When you transfer data from your source to your destination location, you can apply filters to transfer only a subset of the files in your source location. Configuration options for filtering are as follows.

  • In the Filtering configuration - Optional section, enter a pattern to use as a filter. This pattern defines the criteria for specific files, folders, and objects to exclude from your transfer.

  • To add additional patterns to your filter, choose Add pattern. For detailed information about filtering and syntax for creating patterns, see Filtering the data transferred by AWS DataSync.

  • If you want to specify an include filter to transfer only specific files, you can do that later when you start a task. For more information, see Including data in a transfer.

Scheduling and queueing options

You can schedule a DataSync task to be run at a specific time. If you are using a single agent to run multiple tasks, you can queue those tasks. Configuring options for scheduling are as follows:

  • In the Schedule (optional) section, configure your task to run on a schedule that you specify, with a minimum interval of 1 hour.

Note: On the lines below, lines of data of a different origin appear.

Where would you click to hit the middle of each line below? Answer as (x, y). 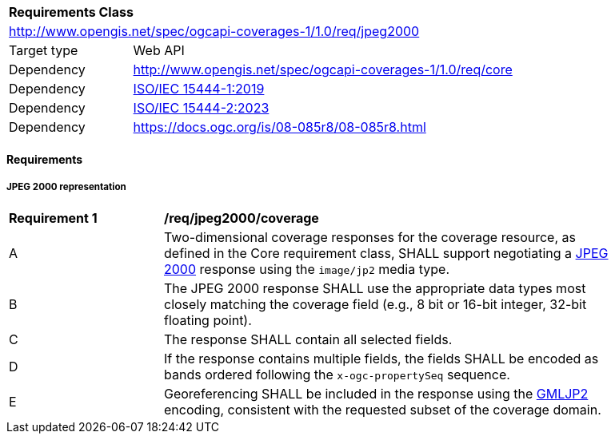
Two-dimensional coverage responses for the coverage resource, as (370, 238)
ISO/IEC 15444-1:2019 (199, 89)
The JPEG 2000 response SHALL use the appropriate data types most (375, 289)
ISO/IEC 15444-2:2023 (201, 108)
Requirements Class (71, 12)
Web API (159, 50)
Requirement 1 (53, 218)
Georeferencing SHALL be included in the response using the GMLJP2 (376, 394)
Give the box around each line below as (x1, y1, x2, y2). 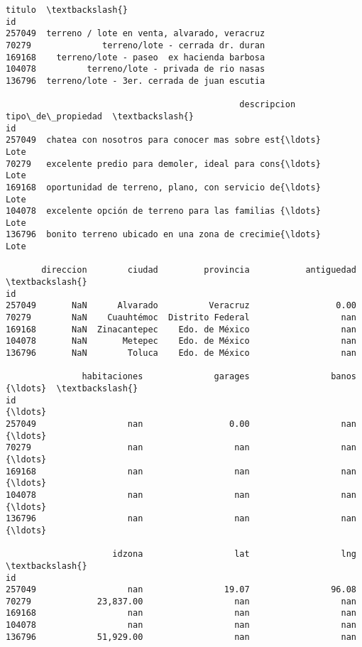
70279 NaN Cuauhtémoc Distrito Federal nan (6, 312, 356, 323)
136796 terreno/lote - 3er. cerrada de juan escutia (6, 75, 265, 86)
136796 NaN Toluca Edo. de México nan (6, 348, 356, 359)
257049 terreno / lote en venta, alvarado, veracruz (6, 28, 265, 39)
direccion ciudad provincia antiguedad (41, 265, 356, 276)
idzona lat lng (112, 549, 356, 560)
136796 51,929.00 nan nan (6, 631, 356, 642)
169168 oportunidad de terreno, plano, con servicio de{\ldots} (6, 182, 321, 192)
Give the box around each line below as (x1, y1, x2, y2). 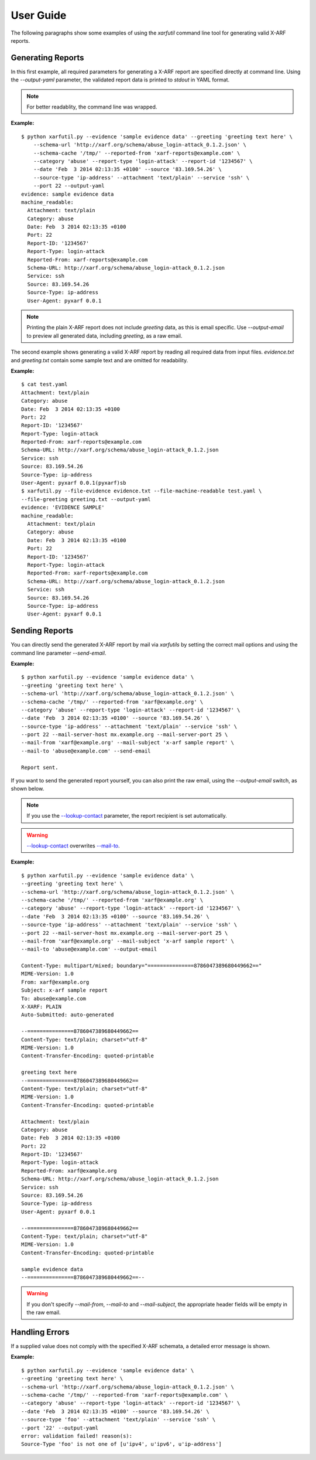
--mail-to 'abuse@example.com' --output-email (21, 946, 157, 952)
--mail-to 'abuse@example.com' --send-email (21, 747, 152, 754)
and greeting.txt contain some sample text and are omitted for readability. (11, 356, 188, 363)
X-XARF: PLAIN (21, 1003, 61, 1010)
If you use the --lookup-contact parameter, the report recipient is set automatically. (26, 812, 228, 819)
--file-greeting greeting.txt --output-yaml (21, 496, 152, 502)
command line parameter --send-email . (11, 649, 107, 656)
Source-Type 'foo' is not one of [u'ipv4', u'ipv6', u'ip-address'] (21, 1441, 222, 1448)
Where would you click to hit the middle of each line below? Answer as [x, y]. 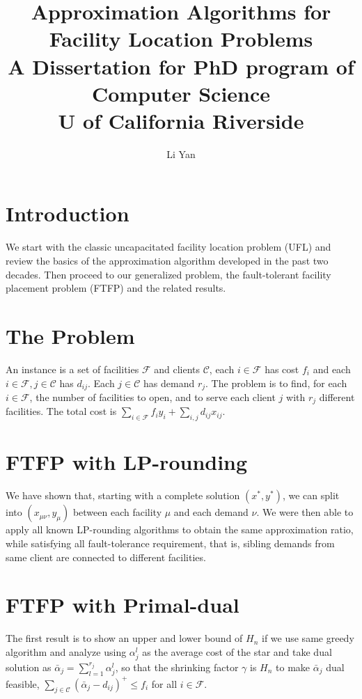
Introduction [68, 213]
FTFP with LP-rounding [127, 462]
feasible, [23, 683]
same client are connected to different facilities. [106, 557]
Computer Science [181, 93]
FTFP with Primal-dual [123, 605]
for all [164, 683]
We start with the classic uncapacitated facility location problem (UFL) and [168, 247]
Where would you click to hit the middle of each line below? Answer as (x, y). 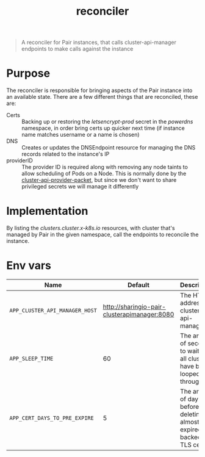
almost (189, 422)
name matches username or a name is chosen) (81, 135)
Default (138, 285)
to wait (189, 351)
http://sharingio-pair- (134, 307)
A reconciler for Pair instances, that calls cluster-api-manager (99, 42)
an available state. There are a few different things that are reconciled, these (102, 97)
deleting (192, 414)
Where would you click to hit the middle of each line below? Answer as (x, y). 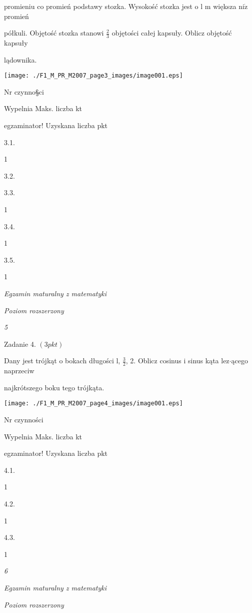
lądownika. (20, 59)
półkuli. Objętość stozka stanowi (54, 33)
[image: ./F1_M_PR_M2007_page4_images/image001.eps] (93, 404)
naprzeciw (19, 371)
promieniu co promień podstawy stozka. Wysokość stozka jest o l (103, 6)
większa (225, 6)
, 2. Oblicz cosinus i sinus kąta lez (177, 361)
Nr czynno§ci (24, 91)
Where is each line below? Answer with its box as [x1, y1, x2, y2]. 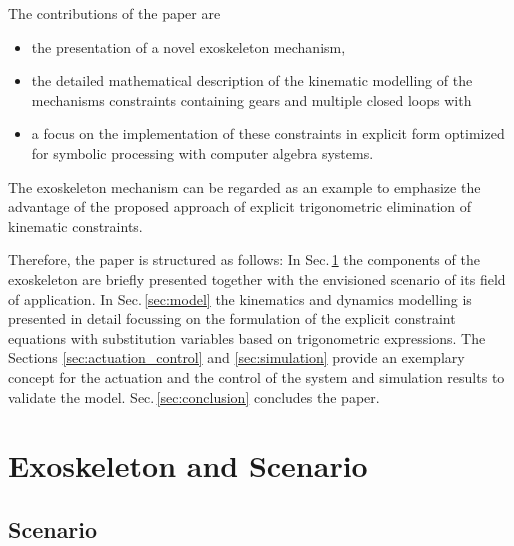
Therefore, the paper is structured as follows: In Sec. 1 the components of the [8, 249, 480, 270]
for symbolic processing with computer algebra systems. [31, 142, 374, 163]
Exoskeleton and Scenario [8, 445, 368, 486]
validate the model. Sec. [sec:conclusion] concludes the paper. [8, 386, 380, 407]
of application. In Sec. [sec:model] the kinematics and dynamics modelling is [8, 288, 472, 309]
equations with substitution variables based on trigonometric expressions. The [8, 327, 486, 348]
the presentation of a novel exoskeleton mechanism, [31, 36, 346, 57]
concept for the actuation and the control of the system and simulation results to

  • For Frequency, configure how frequently you want the task to run. For frequency configuration options, see Configuring a task schedule.

If you are using a single agent to run multiple tasks, choose Queueing to make the tasks run in series (first in, first out). For more information, see Queueing task executions.

Tags and logging options

You can add one or more tags to a DataSync task. A tag is a key-value pair that is associated with the task. You can also choose logging options to have DataSync publish logs for individual files or objects to the CloudWatch log group that you specify. Tags and logging options are as follows:

  • In the Tags - optional section, enter Key and Value to tag your task. A tag is a key-value pair that helps you manage, filter, and search for your tasks. We recommend that you create a name tag for your task.

  • Choose Task logging - optional to have DataSync publish logs for individual files or objects to the CloudWatch log group that you specify.

    To upload logs to your CloudWatch log group, DataSync requires a resource policy that grants sufficient permissions. If you don't have a policy in the current Region, a check box appears so that you can create the required policy automatically. For an example of such a policy, see Allowing DataSync to upload logs to Amazon CloudWatch log groups.

    For more information about using log groups and streams, see Working with Log Groups and Log Streams in the Amazon CloudWatch Logs User Guide.

    Use the Log level option to set the level of detail that is logged to CloudWatch Logs. Log level options include the following:

    • Choose Log basic information such as transfer errors to publish only basic information (such as transfer errors) to CloudWatch.

    • Choose Log all transferred objects, files, and folders to publish log records to CloudWatch Logs for all files or objects that the task copies and integrity checks.

    • Choose Do not send logs to CloudWatch if you don't want DataSync logs to be published to CloudWatch.

Choose Next to open the Review page.